Не жалейте меня: я и сам никого не жалею,
Этим праведным мыслям меня обучила трава,
И когда я в овраге на голой земле околею,
Что же, — с Господом Богом не страшно и околевать!..
Я на голой земле умираю и стар и безгрешен,
И травинку жую не спеша, как пшеничный пирог…
…А как вспомню Его — до чего же Он все же потешен:
Он и скачет, и пляшет, и рожицы кажет мне — Бог.

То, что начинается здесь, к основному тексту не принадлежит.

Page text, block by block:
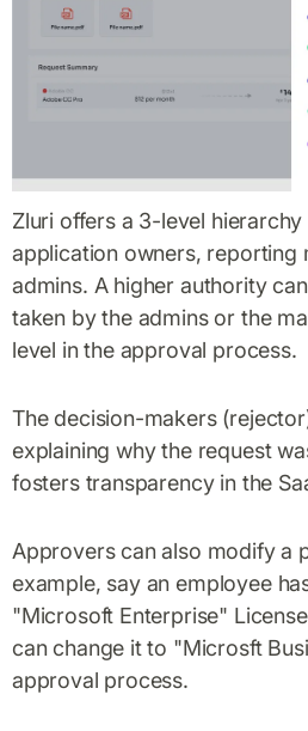
Zluri offers a 3-level
application owners, reporting
admins. A higher authority
taken by the admins or the
level in the approval process.
The decision-makers
explaining why the request
fosters transparency in the
Approvers can also modify a
example, say an employee
"Microsoft Enterprise"
can change it to "Microsft
approval process.
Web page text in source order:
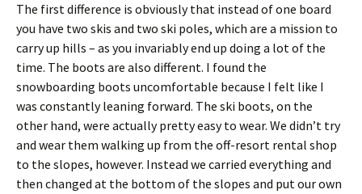
The first difference is obviously that instead of one board
you have two skis and two ski poles, which are a mission to
carry up hills – as you invariably end up doing a lot of the
time. The boots are also different. I found the
snowboarding boots uncomfortable because I felt like I
was constantly leaning forward. The ski boots, on the
other hand, were actually pretty easy to wear. We didn’t try
and wear them walking up from the off-resort rental shop
to the slopes, however. Instead we carried everything and
then changed at the bottom of the slopes and put our own
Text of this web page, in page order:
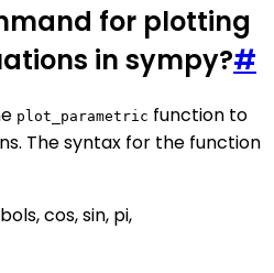
for plotting
in sympy?#
plot_parametric function to
The syntax for the function
cos, sin, pi,
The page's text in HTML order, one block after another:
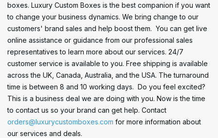
boxes. Luxury Custom Boxes is the best companion if you want
to change your business dynamics. We bring change to our
customers' brand sales and help boost them. You can get live
online assistance or guidance from our professional sales
representatives to learn more about our services. 24/7
customer service is available to you. Free shipping is available
across the UK, Canada, Australia, and the USA. The turnaround
time is between 8 and 10 working days. Do you feel excited?
This is a business deal we are doing with you. Now is the time
to contact us so your brand can get help. Contact
orders@luxurycustomboxes.com for more information about
our services and deals.
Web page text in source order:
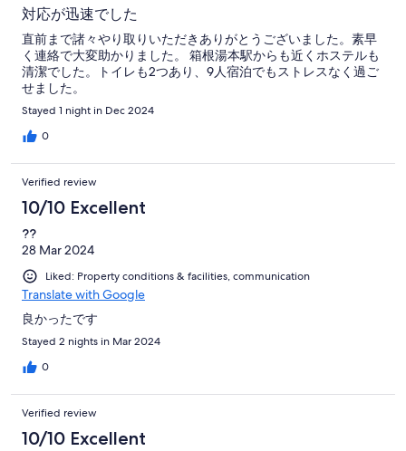
対応が迅速でした
直前まで諸々やり取りいただきありがとうございました。素早
く連絡で大変助かりました。 箱根湯本駅からも近くホステルも
清潔でした。トイレも2つあり、9人宿泊でもストレスなく過ご
せました。
Stayed 1 night in Dec 2024
0
Verified review
10/10 Excellent
??
28 Mar 2024
Liked: Property conditions & facilities, communication
Translate with Google
良かったです
Stayed 2 nights in Mar 2024
0
Verified review
10/10 Excellent
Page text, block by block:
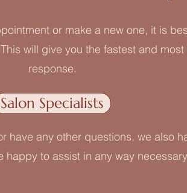
or make a new one, it is
will give you the fastest and
response.
have any other questions, we also
happy to assist in any way
Salon Specialists
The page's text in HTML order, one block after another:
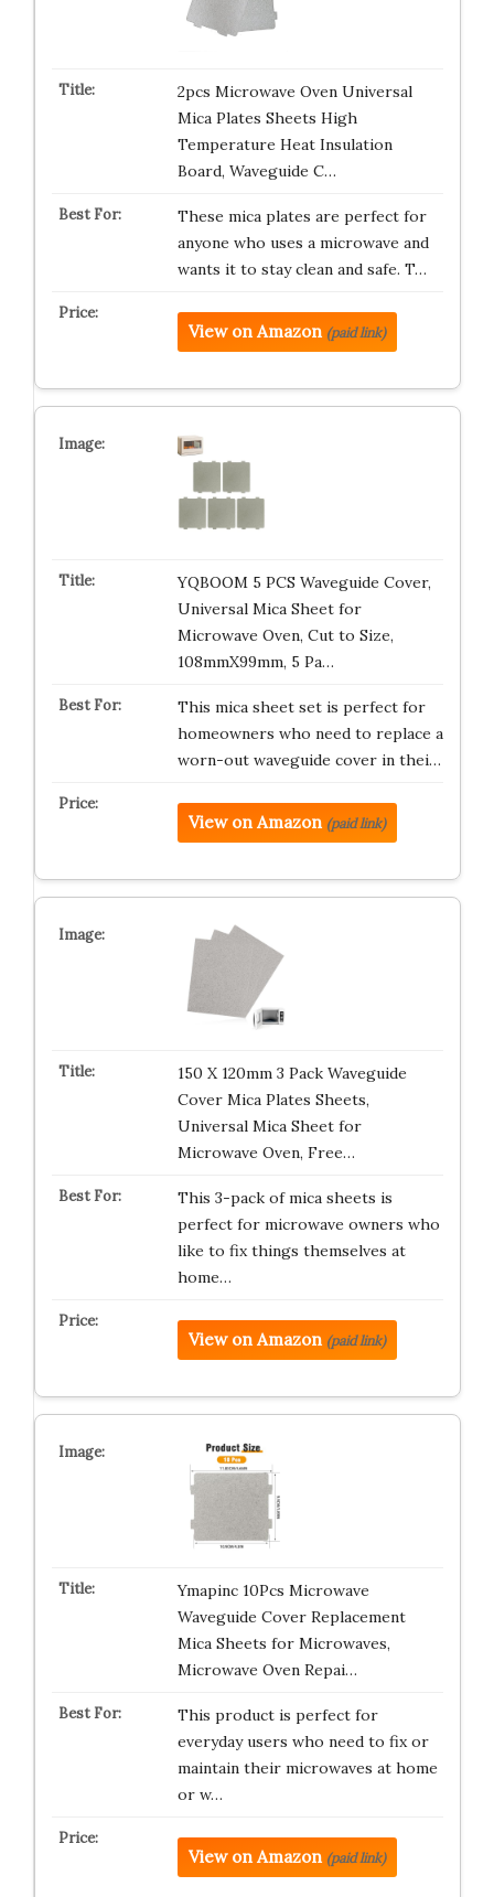
2pcs Microwave Oven Universal
Mica Plates Sheets High
Temperature Heat Insulation
Board, Waveguide C…
These mica plates are perfect for
anyone who uses a microwave and
wants it to stay clean and safe. T…
View on Amazon (paid link)
YQBOOM 5 PCS Waveguide Cover,
Universal Mica Sheet for
Microwave Oven, Cut to Size,
108mmX99mm, 5 Pa…
This mica sheet set is perfect for
homeowners who need to replace a
worn-out waveguide cover in thei…
View on Amazon (paid link)
150 X 120mm 3 Pack Waveguide
Cover Mica Plates Sheets,
Universal Mica Sheet for
Microwave Oven, Free…
This 3-pack of mica sheets is
perfect for microwave owners who
like to fix things themselves at
home…
View on Amazon (paid link)
Ymapinc 10Pcs Microwave
Waveguide Cover Replacement
Mica Sheets for Microwaves,
Microwave Oven Repai…
This product is perfect for
everyday users who need to fix or
maintain their microwaves at home
or w…
View on Amazon (paid link)
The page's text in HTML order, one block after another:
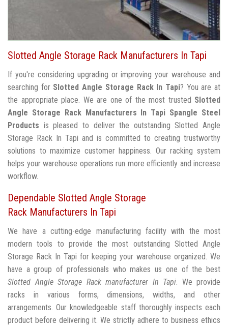
Slotted Angle Storage Rack Manufacturers In Tapi
If you're considering upgrading or improving your warehouse and
searching for Slotted Angle Storage Rack In Tapi? You are at
the appropriate place. We are one of the most trusted Slotted
Angle Storage Rack Manufacturers In Tapi Spangle Steel
Products is pleased to deliver the outstanding Slotted Angle
Storage Rack In Tapi and is committed to creating trustworthy
solutions to maximize customer happiness. Our racking system
helps your warehouse operations run more efficiently and increase
workflow.
Dependable Slotted Angle Storage
Rack Manufacturers In Tapi
We have a cutting-edge manufacturing facility with the most
modern tools to provide the most outstanding Slotted Angle
Storage Rack In Tapi for keeping your warehouse organized. We
have a group of professionals who makes us one of the best
Slotted Angle Storage Rack manufacturer In Tapi. We provide
racks in various forms, dimensions, widths, and other
arrangements. Our knowledgeable staff thoroughly inspects each
product before delivering it. We strictly adhere to business ethics

_________________________________________
Об авторе:
ВЕНИАМИН БЛАЖЕННЫЙ
Вениамиин Михайлович Блаженный (настоящая фамилия Айзенштадт). Родился в 1921 г. в еврейском местечке под Оршей. После первого курса Витебского учительского института оказался в эвакуации, работал учителем истории. После войны вернулся в Минск, работал чертежником, переплетчиком, художником комбината бытовых услуг, фотографом-лаборантом в инвалидной артели. Состоял в переписке с Пастернаком, Шкловским, Тарковским. Первые стихи датируются 1943 годом, первая публикация состоялась в1982 г., первая книга вышла в 1990. Умер в ночь с 30 на 31 июля 1999 г.